Yasmin mendesah kesal. Dengan malas, ia bangkit dan membuka pintu. Tatapannya datar."Aku nggak lapar. Kalau Ayah dan Ibu mau sarapan, pesan saja," katanya dingin.
"Apa kau tidak mendengar apa yang kubilang?!" bentak ayahnya. "Apa kau pikir ini main-main?! Aku sudah cukup dengan sikap keras kepalamu! Kau harus meminta maaf!"
Yasmin mendelik tajam. "Kenapa aku harus minta maaf?! Ini semua gara-gara Aluna! Kenapa Ayah malah membelanya?!"
"Apa kau ingin mati, Yasmin?!" suara ayahnya semakin keras.
Yasmin menggertakkan giginya. Tanpa berkata apa-apa lagi, ia menutup pintu dengan kasar dan menguncinya.
Ia berdiri di belakang pintu, tubuhnya menegang. Napasnya tersengal."Kalau aku yang akan jadi sasaran..." bisiknya pelan. "Aku akan pastikan Aluna lebih dulu celaka."
© Hernan & Arga: Siap Mengawasi ©
Mobil hitam melaju santai di jalanan kota. Hernan duduk di kursi pengemudi, sementara Arga di sebelahnya, bersandar dengan ekspresi santai.
"Kita nggak bisa ikut campur terlalu banyak kali ini," kata Hernan sambil memutar kemudi.
Arga menghela napas, terlihat kecewa. "Yah, padahal aku sudah berharap bisa mengusir satu dua orang yang mengganggu nona Baby Chubby kita."
Hernan tertawa kecil. "Sabar.

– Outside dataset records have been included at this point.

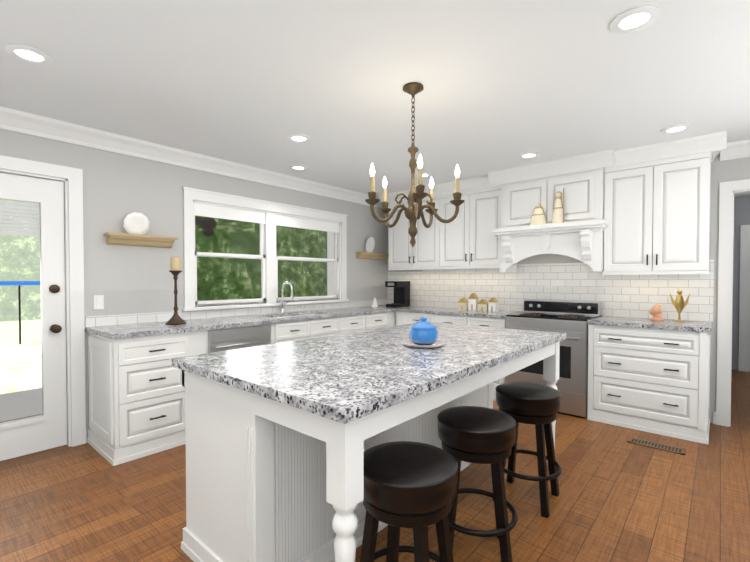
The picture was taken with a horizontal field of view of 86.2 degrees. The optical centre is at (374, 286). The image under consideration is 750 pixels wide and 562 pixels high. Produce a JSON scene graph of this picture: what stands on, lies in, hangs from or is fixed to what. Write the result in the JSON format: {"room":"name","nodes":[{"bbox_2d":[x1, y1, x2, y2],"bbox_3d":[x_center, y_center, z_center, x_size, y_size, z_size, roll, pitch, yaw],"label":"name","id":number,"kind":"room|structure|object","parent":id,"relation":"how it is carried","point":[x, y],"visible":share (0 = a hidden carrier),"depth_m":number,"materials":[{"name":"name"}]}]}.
{"room":"kitchen","nodes":[
{"label":"kitchen","id":0,"kind":"room"},
{"bbox_2d":[0,129,386,437],"bbox_3d":[-1.948,0.000,3.648,0.120,2.460,6.640,1,1,41],"label":"wall","id":1,"kind":"structure","parent":0,"point":[118,188],"depth_m":3.48,"materials":[{"name":"paint"}]},
{"bbox_2d":[0,173,66,460],"bbox_3d":[-2.664,0.219,2.757,0.115,2.028,0.870,1,1,41],"label":"patio door","id":2,"kind":"structure","parent":1,"relation":"in","point":[46,429],"depth_m":3.00,"materials":[{"name":"paint"}]},
{"bbox_2d":[0,155,85,446],"bbox_3d":[-2.688,0.170,2.777,0.142,2.150,1.090,1,1,41],"label":"door frame","id":3,"kind":"structure","parent":1,"relation":"attached to","point":[71,178],"depth_m":3.10,"materials":[{"name":"paint"}]},
{"bbox_2d":[93,295,103,309],"bbox_3d":[-2.225,0.129,3.229,0.008,0.115,0.070,1,1,41],"label":"electrical outlet plate","id":4,"kind":"object","parent":1,"relation":"attached to","point":[98,301],"visible":1,"depth_m":3.23,"materials":[{"name":"paint"}]},
{"bbox_2d":[103,232,177,247],"bbox_3d":[-1.979,-0.386,3.417,0.123,0.090,0.540,1,1,41],"label":"shelf","id":5,"kind":"object","parent":1,"relation":"attached to","point":[122,239],"visible":1,"depth_m":3.38,"materials":[{"name":"brown wood"}]},
{"bbox_2d":[123,212,149,234],"bbox_3d":[-2.018,-0.523,3.395,0.052,0.197,0.201,1,1,41],"label":"plate","id":6,"kind":"object","parent":5,"relation":"on","point":[136,223],"visible":0.92,"depth_m":3.40,"materials":[{"name":"white ceramic"}]},
{"bbox_2d":[0,106,388,207],"bbox_3d":[-1.857,-1.167,3.548,0.120,0.123,6.399,1,1,41],"label":"crown molding","id":7,"kind":"structure","parent":1,"relation":"attached to","point":[13,120],"depth_m":3.48,"materials":[{"name":"paint"}]},
{"bbox_2d":[182,186,348,310],"bbox_3d":[-1.109,-0.361,4.562,0.150,1.150,2.160,1,1,41],"label":"window","id":8,"kind":"structure","parent":1,"relation":"in","point":[268,216],"depth_m":4.43,"materials":[{"name":"paint"}]},
{"bbox_2d":[355,252,388,259],"bbox_3d":[-0.017,-0.426,5.692,0.123,0.090,0.630,1,1,41],"label":"shelf","id":9,"kind":"object","parent":1,"relation":"attached to","point":[371,256],"visible":0.86,"depth_m":5.63,"materials":[{"name":"brown wood"}]},
{"bbox_2d":[366,237,374,251],"bbox_3d":[-0.069,-0.580,5.649,0.057,0.226,0.184,1,1,41],"label":"plate","id":10,"kind":"object","parent":9,"relation":"on","point":[370,243],"visible":0.92,"depth_m":5.66,"materials":[{"name":"white ceramic"}]},
{"bbox_2d":[86,411,715,442],"bbox_3d":[-0.104,1.202,2.078,4.749,0.110,6.399,1,1,41],"label":"baseboard","id":11,"kind":"structure","parent":1,"relation":"attached to","point":[714,417],"depth_m":3.58,"materials":[{"name":"paint"}]},
{"bbox_2d":[0,369,749,561],"bbox_3d":[0.901,1.267,3.246,4.990,0.060,9.720,1,1,41],"label":"floor","id":12,"kind":"structure","parent":0,"point":[619,498],"depth_m":2.31,"materials":[{"name":"brown wood"}]},
{"bbox_2d":[85,271,422,465],"bbox_3d":[-0.795,0.514,4.384,0.674,1.405,3.787,1,1,41],"label":"cabinet","id":13,"kind":"object","parent":12,"relation":"on","point":[136,399],"visible":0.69,"depth_m":3.10,"materials":[{"name":"paint"}]},
{"bbox_2d":[165,257,186,324],"bbox_3d":[-1.689,0.035,3.398,0.166,0.566,0.166,1,1,41],"label":"candlestick","id":14,"kind":"object","parent":13,"relation":"on","point":[175,271],"visible":1,"depth_m":3.38,"materials":[{"name":"brown metal"}]},
{"bbox_2d":[371,298,377,306],"bbox_3d":[-0.002,0.214,5.512,0.100,0.135,0.100,1,1,41],"label":"tree figurine","id":15,"kind":"object","parent":13,"relation":"on","point":[374,304],"visible":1,"depth_m":5.49,"materials":[{"name":"white ceramic"}]},
{"bbox_2d":[385,281,409,306],"bbox_3d":[0.315,0.106,5.533,0.200,0.350,0.312,1,1,41],"label":"coffee maker","id":16,"kind":"object","parent":13,"relation":"on","point":[401,293],"visible":1,"depth_m":5.51,"materials":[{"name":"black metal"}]},
{"bbox_2d":[181,342,559,561],"bbox_3d":[0.177,0.812,2.354,1.104,0.880,2.111,1,1,41],"label":"kitchen island","id":17,"kind":"object","parent":12,"relation":"on","point":[282,437],"depth_m":1.66,"materials":[{"name":"paint"}]},
{"bbox_2d":[172,322,565,425],"bbox_3d":[0.182,0.353,2.342,1.160,0.038,2.164,1,1,41],"label":"island countertop","id":18,"kind":"structure","parent":17,"relation":"on","point":[342,378],"depth_m":1.77,"materials":[{"name":"grey stone"}]},
{"bbox_2d":[403,317,444,347],"bbox_3d":[0.274,0.255,2.264,0.236,0.160,0.236,1,1,41],"label":"lidded jar","id":19,"kind":"object","parent":18,"relation":"on","point":[423,333],"visible":1,"depth_m":2.21,"materials":[{"name":"blue ceramic"}]},
{"bbox_2d":[360,441,457,561],"bbox_3d":[0.116,0.945,1.449,0.379,0.652,0.379,1,1,41],"label":"stool","id":20,"kind":"object","parent":12,"relation":"on","point":[410,484],"visible":0.96,"depth_m":1.34,"materials":[{"name":"leather"}]},
{"bbox_2d":[437,406,517,561],"bbox_3d":[0.476,0.937,1.897,0.399,0.652,0.400,1,1,41],"label":"stool","id":21,"kind":"object","parent":12,"relation":"on","point":[476,435],"visible":0.88,"depth_m":1.77,"materials":[{"name":"leather"}]},
{"bbox_2d":[493,382,561,517],"bbox_3d":[0.898,0.929,2.372,0.379,0.652,0.379,1,1,41],"label":"stool","id":22,"kind":"object","parent":12,"relation":"on","point":[537,406],"visible":0.85,"depth_m":2.24,"materials":[{"name":"leather"}]},
{"bbox_2d":[378,131,726,443],"bbox_3d":[1.492,-0.014,4.468,3.620,2.459,0.662,1,1,41],"label":"cabinet","id":23,"kind":"object","parent":12,"relation":"on","point":[632,232],"visible":0.81,"depth_m":3.77,"materials":[{"name":"paint"}]},
{"bbox_2d":[457,298,466,309],"bbox_3d":[1.090,0.216,4.941,0.130,0.150,0.088,1,1,41],"label":"house","id":24,"kind":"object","parent":23,"relation":"on","point":[462,303],"depth_m":4.91,"materials":[{"name":"beige ceramic"}]},
{"bbox_2d":[467,293,498,311],"bbox_3d":[1.287,0.189,4.770,0.360,0.210,0.088,1,1,41],"label":"house","id":25,"kind":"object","parent":23,"relation":"on","point":[472,303],"depth_m":4.74,"materials":[{"name":"beige ceramic"}]},
{"bbox_2d":[530,203,546,224],"bbox_3d":[1.660,-0.732,4.076,0.170,0.225,0.090,1,1,41],"label":"figurine","id":26,"kind":"object","parent":23,"relation":"on","point":[538,217],"visible":1,"depth_m":4.05,"materials":[{"name":"beige ceramic"}]},
{"bbox_2d":[552,188,564,223],"bbox_3d":[1.807,-0.785,3.955,0.121,0.336,0.090,1,1,41],"label":"figurine","id":27,"kind":"object","parent":23,"relation":"on","point":[558,213],"visible":0.85,"depth_m":3.93,"materials":[{"name":"beige ceramic"}]},
{"bbox_2d":[649,304,664,320],"bbox_3d":[2.579,0.239,3.672,0.119,0.148,0.128,1,1,41],"label":"figurine","id":28,"kind":"object","parent":23,"relation":"on","point":[655,311],"visible":1,"depth_m":3.65,"materials":[{"name":"ceramic"}]},
{"bbox_2d":[669,290,689,321],"bbox_3d":[2.722,0.174,3.586,0.150,0.282,0.082,1,1,41],"label":"figurine","id":29,"kind":"object","parent":23,"relation":"on","point":[679,304],"visible":1,"depth_m":3.57,"materials":[{"name":"gold metal"}]},
{"bbox_2d":[505,299,601,418],"bbox_3d":[1.832,0.689,4.139,0.764,1.065,0.697,1,1,41],"label":"range","id":30,"kind":"object","parent":12,"relation":"on","point":[570,319],"visible":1,"depth_m":3.83,"materials":[{"name":"silver metal"}]},
{"bbox_2d":[627,437,685,454],"bbox_3d":[2.177,1.236,3.110,0.360,0.006,0.120,1,1,41],"label":"floor vent","id":31,"kind":"object","parent":12,"relation":"in","point":[677,450],"visible":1,"depth_m":3.10,"materials":[{"name":"brown metal"}]},
{"bbox_2d":[0,0,749,196],"bbox_3d":[0.901,-1.253,3.203,4.990,0.060,9.720,1,1,41],"label":"ceiling","id":32,"kind":"structure","parent":0,"point":[256,83],"depth_m":2.33,"materials":[{"name":"paint"}]},
{"bbox_2d":[4,44,52,64],"bbox_3d":[-1.791,-1.197,2.079,0.192,0.012,0.192,1,1,41],"label":"recessed light","id":33,"kind":"object","parent":32,"relation":"in","point":[28,54],"visible":1,"depth_m":2.07,"materials":[{"name":"paint"}]},
{"bbox_2d":[289,165,307,169],"bbox_3d":[-0.798,-1.234,4.180,0.192,0.012,0.192,1,1,41],"label":"recessed light","id":34,"kind":"object","parent":32,"relation":"in","point":[297,167],"visible":0.98,"depth_m":4.17,"materials":[{"name":"paint"}]},
{"bbox_2d":[287,134,310,141],"bbox_3d":[-0.627,-1.218,3.306,0.192,0.012,0.192,1,1,41],"label":"recessed light","id":35,"kind":"object","parent":32,"relation":"in","point":[298,137],"visible":1,"depth_m":3.29,"materials":[{"name":"paint"}]},
{"bbox_2d":[365,82,463,246],"bbox_3d":[0.233,-0.722,2.461,0.585,0.974,0.580,1,1,41],"label":"chandelier","id":36,"kind":"object","parent":32,"relation":"hanging from","point":[413,213],"visible":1,"depth_m":2.41,"materials":[{"name":"gold metal"}]},
{"bbox_2d":[415,172,431,176],"bbox_3d":[0.535,-1.239,4.470,0.192,0.012,0.192,1,1,41],"label":"recessed light","id":37,"kind":"object","parent":32,"relation":"in","point":[425,174],"visible":0.71,"depth_m":4.45,"materials":[{"name":"paint"}]},
{"bbox_2d":[518,152,539,158],"bbox_3d":[1.445,-1.226,3.764,0.192,0.012,0.192,1,1,41],"label":"recessed light","id":38,"kind":"object","parent":32,"relation":"in","point":[526,155],"visible":0.96,"depth_m":3.75,"materials":[{"name":"paint"}]},
{"bbox_2d":[610,5,659,33],"bbox_3d":[1.165,-1.192,1.801,0.192,0.012,0.192,1,1,41],"label":"recessed light","id":39,"kind":"object","parent":32,"relation":"in","point":[634,19],"visible":1,"depth_m":1.79,"materials":[{"name":"paint"}]},
{"bbox_2d":[661,124,690,133],"bbox_3d":[2.330,-1.215,3.107,0.192,0.012,0.192,1,1,41],"label":"recessed light","id":40,"kind":"object","parent":32,"relation":"in","point":[675,128],"visible":0.94,"depth_m":3.09,"materials":[{"name":"paint"}]},
{"bbox_2d":[387,154,749,422],"bbox_3d":[2.070,-0.015,4.488,4.870,2.460,0.120,1,1,41],"label":"wall","id":41,"kind":"structure","parent":0,"point":[731,170],"depth_m":3.58,"materials":[{"name":"paint"}]},
{"bbox_2d":[716,179,749,426],"bbox_3d":[3.447,0.163,3.290,0.965,2.145,0.140,1,1,41],"label":"door frame","id":42,"kind":"structure","parent":41,"relation":"attached to","point":[729,190],"depth_m":3.52,"materials":[{"name":"paint"}]},
{"bbox_2d":[720,139,749,160],"bbox_3d":[3.334,-1.161,3.230,0.841,0.123,0.104,1,1,41],"label":"crown molding","id":43,"kind":"structure","parent":41,"relation":"attached to","point":[738,149],"depth_m":3.43,"materials":[{"name":"paint"}]},
{"bbox_2d":[731,196,749,369],"bbox_3d":[5.439,-0.033,5.531,2.370,2.460,0.100,1,1,41],"label":"wall","id":44,"kind":"structure","parent":0,"point":[741,210],"depth_m":5.70,"materials":[{"name":"grey paint"}]},
{"bbox_2d":[738,225,749,371],"bbox_3d":[5.469,0.174,5.386,0.850,2.050,0.075,1,1,41],"label":"door frame","id":45,"kind":"structure","parent":44,"relation":"attached to","point":[744,333],"depth_m":5.61,"materials":[{"name":"paint"}]},
{"label":"outside","id":46,"kind":"structure","parent":0,"visible":0},
{"bbox_2d":[0,388,41,422],"bbox_3d":[-2.803,1.294,4.672,2.479,0.075,10.000,1,1,41],"label":"floor","id":47,"kind":"structure","parent":46,"point":[26,404],"depth_m":4.33,"materials":[{"name":"grey concrete"}]},
{"bbox_2d":[327,232,334,295],"bbox_3d":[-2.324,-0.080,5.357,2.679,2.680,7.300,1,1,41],"label":"column","id":48,"kind":"structure","parent":47,"relation":"on","point":[331,277],"depth_m":8.77,"materials":[{"name":"white"}]},
{"bbox_2d":[195,217,250,235],"bbox_3d":[-2.224,-0.912,5.439,1.219,0.480,1.165,1,1,41],"label":"fan","id":49,"kind":"object","parent":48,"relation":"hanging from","point":[206,223],"depth_m":5.35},
{"bbox_2d":[0,340,41,393],"bbox_3d":[-6.780,1.425,6.783,6.300,0.100,24.000,1,1,41],"label":"ground","id":50,"kind":"structure","parent":46,"point":[32,366],"depth_m":6.87,"materials":[{"name":"white"}]},
{"bbox_2d":[0,281,39,343],"bbox_3d":[-6.955,0.626,8.175,3.260,1.450,3.260,1,1,41],"label":"trampoline","id":51,"kind":"object","parent":50,"relation":"on","point":[18,283],"depth_m":9.19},
{"bbox_2d":[0,199,326,342],"bbox_3d":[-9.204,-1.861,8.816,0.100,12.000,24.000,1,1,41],"label":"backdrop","id":52,"kind":"structure","parent":46,"point":[15,252],"depth_m":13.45,"materials":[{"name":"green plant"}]}
]}

Kalau ada yang nekat, bos pasti kasih izin buat kita main sedikit."
Arga mengusap dagunya. "Menurutmu, Yasmin bakal buat masalah lagi?"
"Sepertinya begitu," jawab Hernan. "Dan kalau dia cukup bodoh untuk mencoba menyakiti nona Aluna, kita tahu apa yang harus dilakukan."
Arga menyeringai. "Aku suka permainan ini."
Mobil mereka melaju menuju toko buku tempat Aluna bekerja. Mereka sudah siap untuk mengawasi setiap gerakan gadis kecil itu.Karena bagi mereka, Aluna bukan hanya target.Dia milik Darren,dan tak ada seorang pun yang boleh menyentuhnya.